Benito Rubiñán

Personal information
- Full name: Benito Rubiñán Soutullo
- Date of birth: 11 September 1949 (age 76)
- Place of birth: Redondela, Spain
- Height: 1.76 m (5 ft 9 in)
- Position: Defender

Senior career*
- Years: Team / Apps / (Gls)
- 1969–1970: Orense / 30 / (5)
- 1970–1973: Deportivo La Coruña / 84 / (9)
- 1973–1977: Real Madrid / 70 / (6)
- 1977–1980: Burgos / 58 / (3)
- 1980–1981: Murcia / 28 / (0)
- Total:  / 270 / (23)

= Benito Rubiñán =

Spanish footballer (born 1949)

Benito Rubiñán Soutullo (born 11 September 1949) is a Spanish former footballer who played as a defender.

He played 212 games and scored 15 goals in La Liga for Deportivo La Coruña, Real Madrid, Burgos and Murcia. He won the league title and the national cup twice each with the second of those clubs, including a double in 1975.

==Career==
===Early career===
Born in Redondela, Province of Pontevedra, Rubiñán began his career in his native Galicia with Orense and Deportivo de La Coruña, both in the Segunda División. He achieved promotion to La Liga with the latter in 1970–71. After Depor were relegated in 1973, he transferred to Real Madrid.

===Real Madrid===
In the first round of the UEFA Cup on 19 September 1973, Rubiñán deflected Mick Mills's shot into his own net as Real Madrid lost 1–0 away to Ipswich Town in England; a goalless draw in the second leg saw his team eliminated.
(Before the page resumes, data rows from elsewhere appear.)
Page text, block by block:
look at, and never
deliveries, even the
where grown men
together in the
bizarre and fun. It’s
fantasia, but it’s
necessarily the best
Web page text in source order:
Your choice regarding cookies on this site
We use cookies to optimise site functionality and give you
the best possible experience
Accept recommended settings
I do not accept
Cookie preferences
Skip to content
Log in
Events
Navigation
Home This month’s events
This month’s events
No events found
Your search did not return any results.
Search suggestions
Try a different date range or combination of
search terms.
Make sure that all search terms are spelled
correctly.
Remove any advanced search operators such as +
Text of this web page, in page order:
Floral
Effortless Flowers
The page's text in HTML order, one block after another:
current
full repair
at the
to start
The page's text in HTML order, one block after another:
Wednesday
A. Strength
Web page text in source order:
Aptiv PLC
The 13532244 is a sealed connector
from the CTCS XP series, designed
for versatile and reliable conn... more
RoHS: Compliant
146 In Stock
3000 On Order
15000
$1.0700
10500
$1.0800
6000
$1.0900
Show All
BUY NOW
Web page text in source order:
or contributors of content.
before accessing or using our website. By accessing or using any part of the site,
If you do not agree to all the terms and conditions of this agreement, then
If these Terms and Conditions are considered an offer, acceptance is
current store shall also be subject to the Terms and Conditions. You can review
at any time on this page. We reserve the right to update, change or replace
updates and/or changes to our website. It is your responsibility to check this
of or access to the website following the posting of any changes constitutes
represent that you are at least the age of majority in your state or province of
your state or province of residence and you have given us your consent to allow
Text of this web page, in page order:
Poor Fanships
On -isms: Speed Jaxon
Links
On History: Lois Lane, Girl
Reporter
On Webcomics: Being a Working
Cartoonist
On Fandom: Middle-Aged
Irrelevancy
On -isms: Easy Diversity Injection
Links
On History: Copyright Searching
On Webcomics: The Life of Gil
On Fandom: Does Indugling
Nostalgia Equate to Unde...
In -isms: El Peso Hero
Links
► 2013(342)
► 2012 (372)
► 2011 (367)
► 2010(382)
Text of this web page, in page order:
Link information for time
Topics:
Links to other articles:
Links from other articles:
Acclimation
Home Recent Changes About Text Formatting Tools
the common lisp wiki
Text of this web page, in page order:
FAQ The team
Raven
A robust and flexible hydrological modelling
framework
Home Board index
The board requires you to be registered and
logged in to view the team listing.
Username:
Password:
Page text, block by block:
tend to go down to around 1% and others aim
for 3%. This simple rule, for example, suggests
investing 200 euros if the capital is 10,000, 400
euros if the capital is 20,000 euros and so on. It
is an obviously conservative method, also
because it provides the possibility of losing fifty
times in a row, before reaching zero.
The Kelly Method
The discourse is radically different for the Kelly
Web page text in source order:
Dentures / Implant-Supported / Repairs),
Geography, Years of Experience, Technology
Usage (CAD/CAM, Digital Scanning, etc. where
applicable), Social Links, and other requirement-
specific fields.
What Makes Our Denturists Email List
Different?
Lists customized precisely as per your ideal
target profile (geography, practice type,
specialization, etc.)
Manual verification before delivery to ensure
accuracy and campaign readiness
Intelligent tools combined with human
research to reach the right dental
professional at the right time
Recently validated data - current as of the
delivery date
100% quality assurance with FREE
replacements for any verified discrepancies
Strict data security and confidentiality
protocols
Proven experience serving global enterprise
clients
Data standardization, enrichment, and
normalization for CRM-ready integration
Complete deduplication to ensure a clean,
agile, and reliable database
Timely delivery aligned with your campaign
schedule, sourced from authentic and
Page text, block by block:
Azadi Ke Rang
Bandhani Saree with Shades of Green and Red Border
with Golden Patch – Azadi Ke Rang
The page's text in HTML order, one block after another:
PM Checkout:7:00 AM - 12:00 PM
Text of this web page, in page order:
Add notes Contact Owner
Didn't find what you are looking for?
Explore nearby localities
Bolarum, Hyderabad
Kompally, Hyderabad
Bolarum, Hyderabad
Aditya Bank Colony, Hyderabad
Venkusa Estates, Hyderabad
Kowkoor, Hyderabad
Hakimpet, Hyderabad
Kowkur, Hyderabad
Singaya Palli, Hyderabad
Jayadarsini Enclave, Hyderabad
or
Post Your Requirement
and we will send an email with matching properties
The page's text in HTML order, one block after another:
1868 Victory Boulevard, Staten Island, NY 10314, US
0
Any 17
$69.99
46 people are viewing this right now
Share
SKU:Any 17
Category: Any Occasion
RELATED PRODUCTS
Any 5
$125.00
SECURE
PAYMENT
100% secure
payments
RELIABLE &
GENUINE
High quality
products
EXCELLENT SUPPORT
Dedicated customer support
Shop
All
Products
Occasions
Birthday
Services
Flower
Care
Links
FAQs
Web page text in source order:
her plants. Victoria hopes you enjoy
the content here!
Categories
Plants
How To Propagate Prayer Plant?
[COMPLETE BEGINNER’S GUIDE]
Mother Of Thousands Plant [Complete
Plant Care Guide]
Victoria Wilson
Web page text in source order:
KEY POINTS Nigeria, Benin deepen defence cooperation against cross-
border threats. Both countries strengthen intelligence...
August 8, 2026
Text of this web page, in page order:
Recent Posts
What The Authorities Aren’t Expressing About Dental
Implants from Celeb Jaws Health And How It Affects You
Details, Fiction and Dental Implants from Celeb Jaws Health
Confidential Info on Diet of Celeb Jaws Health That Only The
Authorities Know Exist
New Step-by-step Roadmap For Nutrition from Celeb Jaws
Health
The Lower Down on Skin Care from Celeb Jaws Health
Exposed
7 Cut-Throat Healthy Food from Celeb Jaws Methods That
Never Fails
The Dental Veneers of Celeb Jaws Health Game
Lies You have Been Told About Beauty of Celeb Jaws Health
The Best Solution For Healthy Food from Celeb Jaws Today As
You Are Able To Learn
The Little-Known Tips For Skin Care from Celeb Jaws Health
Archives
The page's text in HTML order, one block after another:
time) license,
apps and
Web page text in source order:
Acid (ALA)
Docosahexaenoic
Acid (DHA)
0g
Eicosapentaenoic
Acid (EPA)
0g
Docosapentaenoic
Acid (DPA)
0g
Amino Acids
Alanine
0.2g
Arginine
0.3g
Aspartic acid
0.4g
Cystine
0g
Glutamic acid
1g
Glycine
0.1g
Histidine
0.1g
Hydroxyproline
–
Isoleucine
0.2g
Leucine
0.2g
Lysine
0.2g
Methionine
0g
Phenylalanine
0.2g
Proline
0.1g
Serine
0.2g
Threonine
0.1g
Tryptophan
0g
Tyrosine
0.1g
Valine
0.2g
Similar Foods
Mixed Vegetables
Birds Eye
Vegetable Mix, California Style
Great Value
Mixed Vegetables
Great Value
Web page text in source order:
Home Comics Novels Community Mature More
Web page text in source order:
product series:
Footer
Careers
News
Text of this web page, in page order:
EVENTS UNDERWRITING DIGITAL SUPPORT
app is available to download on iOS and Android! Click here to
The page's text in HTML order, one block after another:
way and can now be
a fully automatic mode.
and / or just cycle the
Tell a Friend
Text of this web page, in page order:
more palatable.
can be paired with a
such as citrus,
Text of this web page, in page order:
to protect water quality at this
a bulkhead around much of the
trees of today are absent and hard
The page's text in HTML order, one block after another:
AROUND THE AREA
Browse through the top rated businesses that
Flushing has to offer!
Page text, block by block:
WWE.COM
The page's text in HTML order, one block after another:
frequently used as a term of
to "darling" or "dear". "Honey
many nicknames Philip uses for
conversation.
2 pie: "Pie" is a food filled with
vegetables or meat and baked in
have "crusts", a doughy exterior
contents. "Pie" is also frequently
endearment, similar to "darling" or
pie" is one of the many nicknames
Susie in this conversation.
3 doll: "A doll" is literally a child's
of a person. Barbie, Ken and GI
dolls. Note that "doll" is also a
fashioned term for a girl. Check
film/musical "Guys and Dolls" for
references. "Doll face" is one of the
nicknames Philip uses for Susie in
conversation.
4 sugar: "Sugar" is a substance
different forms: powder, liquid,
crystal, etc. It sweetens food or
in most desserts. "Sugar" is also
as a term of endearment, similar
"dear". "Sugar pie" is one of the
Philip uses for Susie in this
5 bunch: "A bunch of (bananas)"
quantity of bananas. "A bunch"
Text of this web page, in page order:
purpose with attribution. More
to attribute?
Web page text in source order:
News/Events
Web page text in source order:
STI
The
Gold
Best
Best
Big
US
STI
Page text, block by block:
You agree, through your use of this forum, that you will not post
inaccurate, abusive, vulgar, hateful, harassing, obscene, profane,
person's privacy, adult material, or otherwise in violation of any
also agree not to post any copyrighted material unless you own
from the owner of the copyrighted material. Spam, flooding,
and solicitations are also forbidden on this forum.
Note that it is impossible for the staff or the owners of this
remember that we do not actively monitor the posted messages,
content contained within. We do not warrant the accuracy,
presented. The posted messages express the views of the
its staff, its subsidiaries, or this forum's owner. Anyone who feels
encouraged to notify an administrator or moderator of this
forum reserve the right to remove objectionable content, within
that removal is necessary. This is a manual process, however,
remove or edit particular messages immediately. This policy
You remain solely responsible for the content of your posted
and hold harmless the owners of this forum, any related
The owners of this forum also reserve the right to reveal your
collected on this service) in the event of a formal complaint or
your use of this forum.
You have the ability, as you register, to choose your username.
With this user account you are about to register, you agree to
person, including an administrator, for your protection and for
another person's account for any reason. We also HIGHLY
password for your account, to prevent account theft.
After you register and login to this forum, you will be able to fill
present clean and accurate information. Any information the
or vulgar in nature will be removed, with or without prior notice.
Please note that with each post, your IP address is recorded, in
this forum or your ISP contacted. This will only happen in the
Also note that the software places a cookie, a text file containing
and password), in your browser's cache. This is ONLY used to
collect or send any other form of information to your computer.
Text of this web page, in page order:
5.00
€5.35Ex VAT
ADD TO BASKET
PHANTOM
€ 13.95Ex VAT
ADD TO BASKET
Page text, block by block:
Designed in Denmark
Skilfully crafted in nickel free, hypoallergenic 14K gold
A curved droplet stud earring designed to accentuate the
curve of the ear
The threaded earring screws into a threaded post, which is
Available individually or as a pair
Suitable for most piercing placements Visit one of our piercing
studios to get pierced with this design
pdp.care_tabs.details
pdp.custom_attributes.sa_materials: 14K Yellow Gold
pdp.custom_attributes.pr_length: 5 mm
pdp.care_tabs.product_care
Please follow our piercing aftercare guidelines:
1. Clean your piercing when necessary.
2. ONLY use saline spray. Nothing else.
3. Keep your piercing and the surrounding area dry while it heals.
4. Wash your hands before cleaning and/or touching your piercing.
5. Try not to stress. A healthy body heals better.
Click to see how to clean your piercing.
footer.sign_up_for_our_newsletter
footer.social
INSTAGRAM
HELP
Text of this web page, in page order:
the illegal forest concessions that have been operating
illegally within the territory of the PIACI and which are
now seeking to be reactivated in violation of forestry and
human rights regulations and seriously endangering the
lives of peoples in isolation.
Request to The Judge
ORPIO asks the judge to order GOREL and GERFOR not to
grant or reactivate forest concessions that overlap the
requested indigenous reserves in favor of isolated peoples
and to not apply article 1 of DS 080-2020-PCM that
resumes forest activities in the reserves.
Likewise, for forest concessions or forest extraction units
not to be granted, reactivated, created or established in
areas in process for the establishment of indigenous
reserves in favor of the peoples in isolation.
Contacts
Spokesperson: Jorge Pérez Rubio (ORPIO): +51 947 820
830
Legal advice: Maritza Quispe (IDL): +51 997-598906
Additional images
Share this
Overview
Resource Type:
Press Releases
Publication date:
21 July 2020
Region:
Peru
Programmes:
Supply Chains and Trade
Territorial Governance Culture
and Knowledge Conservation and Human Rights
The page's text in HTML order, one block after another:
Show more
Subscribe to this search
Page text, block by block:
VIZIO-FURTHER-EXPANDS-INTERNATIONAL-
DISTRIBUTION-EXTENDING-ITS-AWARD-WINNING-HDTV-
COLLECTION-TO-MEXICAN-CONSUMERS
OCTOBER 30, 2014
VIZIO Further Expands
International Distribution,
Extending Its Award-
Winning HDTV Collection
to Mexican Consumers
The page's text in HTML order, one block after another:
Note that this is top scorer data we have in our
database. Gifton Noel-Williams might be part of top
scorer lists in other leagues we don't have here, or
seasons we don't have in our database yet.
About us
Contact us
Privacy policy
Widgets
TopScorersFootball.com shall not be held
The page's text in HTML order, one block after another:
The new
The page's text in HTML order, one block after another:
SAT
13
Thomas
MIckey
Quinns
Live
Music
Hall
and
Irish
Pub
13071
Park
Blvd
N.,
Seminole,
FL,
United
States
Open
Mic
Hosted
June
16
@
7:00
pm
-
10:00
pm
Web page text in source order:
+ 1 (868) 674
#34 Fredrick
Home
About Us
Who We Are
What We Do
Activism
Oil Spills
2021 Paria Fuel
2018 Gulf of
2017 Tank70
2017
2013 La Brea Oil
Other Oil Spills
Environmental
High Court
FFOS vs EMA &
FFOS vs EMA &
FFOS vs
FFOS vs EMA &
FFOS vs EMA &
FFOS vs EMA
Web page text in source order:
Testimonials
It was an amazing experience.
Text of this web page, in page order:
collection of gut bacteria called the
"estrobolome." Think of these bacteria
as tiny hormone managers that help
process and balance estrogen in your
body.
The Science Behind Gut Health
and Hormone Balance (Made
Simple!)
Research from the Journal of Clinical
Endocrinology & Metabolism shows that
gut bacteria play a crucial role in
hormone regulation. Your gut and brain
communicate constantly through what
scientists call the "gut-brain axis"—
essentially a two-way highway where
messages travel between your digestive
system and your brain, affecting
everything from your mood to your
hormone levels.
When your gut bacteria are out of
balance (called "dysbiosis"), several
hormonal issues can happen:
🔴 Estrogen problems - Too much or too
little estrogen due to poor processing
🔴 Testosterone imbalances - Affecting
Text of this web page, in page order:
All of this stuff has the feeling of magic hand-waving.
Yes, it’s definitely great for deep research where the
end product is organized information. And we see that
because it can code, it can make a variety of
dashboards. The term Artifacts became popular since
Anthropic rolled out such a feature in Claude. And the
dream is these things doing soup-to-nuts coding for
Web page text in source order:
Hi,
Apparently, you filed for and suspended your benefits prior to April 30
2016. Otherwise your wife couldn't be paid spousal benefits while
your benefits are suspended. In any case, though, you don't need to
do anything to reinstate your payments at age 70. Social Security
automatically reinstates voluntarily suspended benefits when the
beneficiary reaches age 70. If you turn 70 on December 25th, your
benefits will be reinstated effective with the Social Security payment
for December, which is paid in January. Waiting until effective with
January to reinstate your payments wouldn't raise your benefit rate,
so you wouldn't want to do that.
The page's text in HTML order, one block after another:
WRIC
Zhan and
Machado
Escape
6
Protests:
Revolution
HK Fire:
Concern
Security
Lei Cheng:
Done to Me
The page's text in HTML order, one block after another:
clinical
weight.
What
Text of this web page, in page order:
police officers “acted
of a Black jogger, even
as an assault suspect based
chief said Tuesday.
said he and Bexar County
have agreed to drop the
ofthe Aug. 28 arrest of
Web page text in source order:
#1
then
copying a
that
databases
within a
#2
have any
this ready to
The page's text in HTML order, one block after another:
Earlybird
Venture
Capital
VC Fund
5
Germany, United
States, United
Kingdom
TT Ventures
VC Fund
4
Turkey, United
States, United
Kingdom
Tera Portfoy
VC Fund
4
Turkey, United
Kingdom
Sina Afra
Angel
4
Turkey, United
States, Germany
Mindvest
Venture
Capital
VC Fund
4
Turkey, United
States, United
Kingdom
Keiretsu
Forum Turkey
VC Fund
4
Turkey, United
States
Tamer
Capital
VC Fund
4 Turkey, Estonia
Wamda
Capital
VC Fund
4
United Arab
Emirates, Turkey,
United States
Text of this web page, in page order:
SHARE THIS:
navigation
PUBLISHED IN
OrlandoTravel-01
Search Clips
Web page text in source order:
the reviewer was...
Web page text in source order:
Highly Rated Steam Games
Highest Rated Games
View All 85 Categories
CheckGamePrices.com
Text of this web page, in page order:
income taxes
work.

On 17 June 1974, Rubiñán scored in a 5–0 home win over Las Palmas in the semi-finals of the Copa del Generalísimo; Twelve days later, he scored in a 4–0 final win over Barcelona in an El Clásico fixture. He was part of the Real Madrid team that won the double in 1974–75, scoring his attempt in the penalty shootout win over Atlético Madrid in the cup final on 5 July. During his time in the Spanish capital, Rubiñán shared a flat with Vicente Del Bosque, later manager of the Spain national football team.

Rubiñán scored an own goal to eliminate his team from Europe for a second time on 3 November 1976, in a 2–0 loss at Club Brugge in the European Cup second round.

===Later career===
In 1977, Rubiñán received an offer from Celta Vigo of his native province, but was obliged to move to Burgos as Juanito had moved in the other direction to Real Madrid. In May 1980, he appeared before a committee due to allegations that Burgos players had accepted 200,000 Spanish pesetas each from Real Madrid to beat the latter's title rivals Real Sociedad; he said "I wish we had received that money! We haven't made that much this year with bonuses from Burgos!".

After Burgos's relegation, Rubiñán moved in August 1980 to Real Murcia on a one-year deal. He received a 2 million peseta payment for signing, with a bonus of the same amount if he were to make 25 appearances. For the second consecutive season, he suffered relegation from the top flight.

As of 2014, Rubiñán was working for Real Madrid as an ambassador and a scout. He said that 100-150 children trialled for the club every week, of which the scouts chose two or three.